With the PowerPoint slides up on a video screen, Doan's presence was almost superfluous for the Democrats. They speculated that Jennings gave similar briefings at other agencies –- especially after Republicans suggested the briefing was not unusual.

Republicans stuck up for Doan. Darrell Issa of California noted that she has been running GSA for just eight months: "In your eight months, I think you've probably found what I found in my nearly seven years now: That this is a bureaucracy that will resist you at every point, isn't it?"

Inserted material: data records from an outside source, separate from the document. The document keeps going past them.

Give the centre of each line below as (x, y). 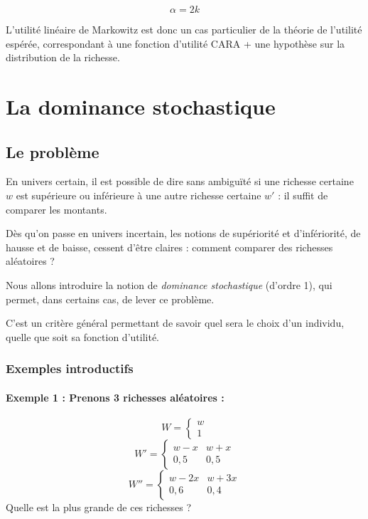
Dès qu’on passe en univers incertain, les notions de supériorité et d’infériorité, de (183, 233)
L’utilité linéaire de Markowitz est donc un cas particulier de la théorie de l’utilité (184, 29)
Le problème (53, 151)
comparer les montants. (56, 209)
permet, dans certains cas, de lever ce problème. (110, 299)
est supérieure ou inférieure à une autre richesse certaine (139, 195)
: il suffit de (303, 195)
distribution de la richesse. (63, 57)
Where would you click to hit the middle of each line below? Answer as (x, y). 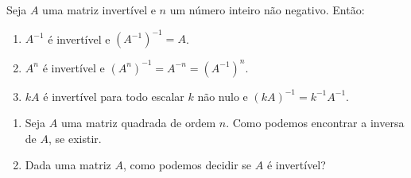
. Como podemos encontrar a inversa (315, 123)
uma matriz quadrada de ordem (138, 123)
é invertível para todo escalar (114, 96)
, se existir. (75, 138)
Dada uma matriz (68, 165)
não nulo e (223, 96)
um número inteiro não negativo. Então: (267, 10)
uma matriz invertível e (99, 10)
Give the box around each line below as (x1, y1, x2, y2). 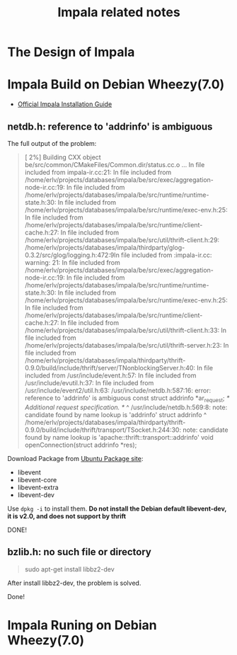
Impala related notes (57, 4, 180, 21)
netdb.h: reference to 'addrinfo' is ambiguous (7, 120, 213, 132)
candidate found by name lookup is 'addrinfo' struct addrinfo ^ (24, 410, 207, 418)
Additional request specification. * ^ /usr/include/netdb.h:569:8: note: (24, 403, 228, 411)
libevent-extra (17, 483, 59, 491)
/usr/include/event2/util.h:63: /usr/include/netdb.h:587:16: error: (24, 386, 212, 394)
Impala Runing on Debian (7, 617, 157, 633)
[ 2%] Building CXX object (24, 153, 101, 161)
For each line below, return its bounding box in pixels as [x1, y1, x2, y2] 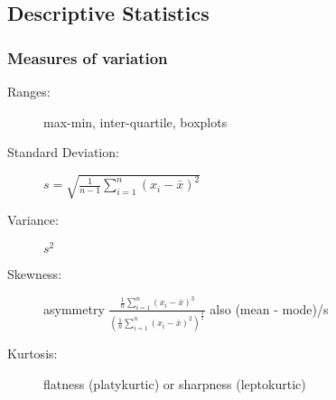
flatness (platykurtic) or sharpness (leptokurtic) [43, 374, 306, 393]
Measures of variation [7, 46, 168, 69]
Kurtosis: [7, 343, 58, 362]
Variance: [7, 210, 59, 229]
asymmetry [43, 299, 105, 318]
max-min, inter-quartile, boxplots [43, 112, 228, 131]
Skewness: [7, 265, 62, 283]
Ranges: [7, 82, 51, 100]
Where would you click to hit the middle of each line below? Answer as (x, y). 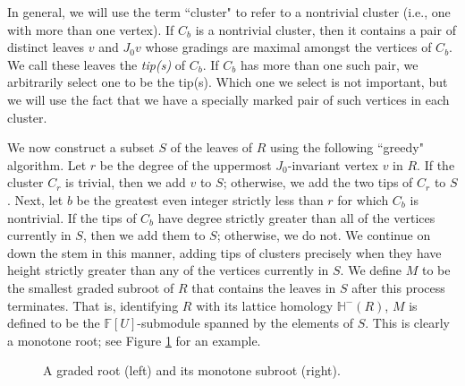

Doan's reply: "You're absolutely right."

Committee Republicans also defended her, even by criticizing other Republicans. When Iowa Sen. Charles Grassley spoke up for the GSA inspector general, who's been investigating Doan, they cast doubt on his statements.

Florida's Dan Mica suggested the inspector general should be fired, explaining, "I'm going to follow the IG, because I don't like his performance." Like Doan, Inspector General Brian Miller is a Bush appointee.

In this committee's hearing room, the vitriol hangs in the air. It's where Republicans investigated All Things Clinton, from the purge at the White House travel office to President Bill Clinton's last-minute pardons.

In the 1990s, the chairman was Indiana's Dan Burton. On Wednesday, he said those investigations were continually obstructed by the current chairman, Henry Waxman of California. Waxman called the charges inaccurate, to which Burton responded, "We'll find out how inaccurate they are. Look at the papers, look at the records. You did that for six years, and now you're going to have to eat it. "

After that outburst, Burton and Waxman both added their reports on the Clinton investigations to the official record of the GSA hearing, in the end of another day at the oversight committee.